## What is required
Write the listing out again exactly as it stands, with no images.
↓
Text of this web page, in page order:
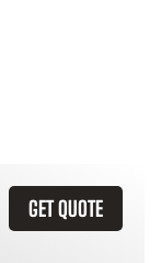
GET QUOTE
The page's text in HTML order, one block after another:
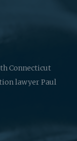
Connecticut
lawyer Paul
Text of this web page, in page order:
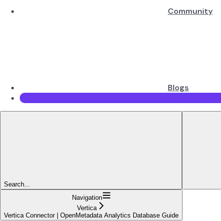
Community
Blogs
Search...
Navigation
Vertica
Vertica Connector | OpenMetadata Analytics Database Guide
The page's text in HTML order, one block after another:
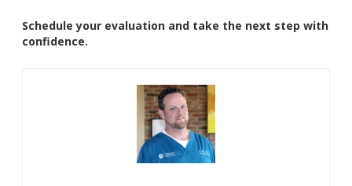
↑
## Solved problem
Text of this web page, in page order:
GET QUOTE
The page's text in HTML order, one block after another:
Connecticut
lawyer Paul
Text of this web page, in page order:
Community
Blogs
Search...
Navigation
Vertica
Vertica Connector | OpenMetadata Analytics Database Guide
The page's text in HTML order, one block after another:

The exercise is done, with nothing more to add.